PROBLEM TO WORK ON: Nothing but the text of the records should come back; copy it exactly and leave the pictures out.

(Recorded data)
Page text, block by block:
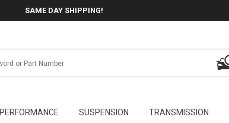
SAME DAY SHIPPING!
PERFORMANCE SUSPENSION TRANSMISSION
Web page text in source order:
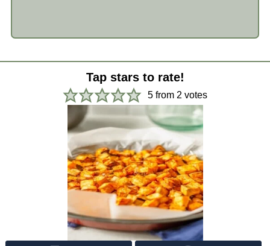
Tap stars to rate!
5 from2 votes
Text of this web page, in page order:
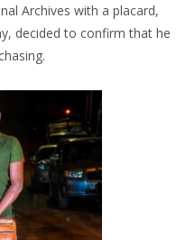
Archives with a placard,
decided to confirm that he
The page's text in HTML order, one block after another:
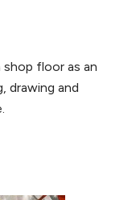
shop floor as an
drawing and

RESPONSE BOX:
Page text, block by block:
SAME DAY SHIPPING!
PERFORMANCE SUSPENSION TRANSMISSION
Web page text in source order:
Tap stars to rate!
5 from2 votes
Text of this web page, in page order:
Archives with a placard,
decided to confirm that he
The page's text in HTML order, one block after another:
shop floor as an
drawing and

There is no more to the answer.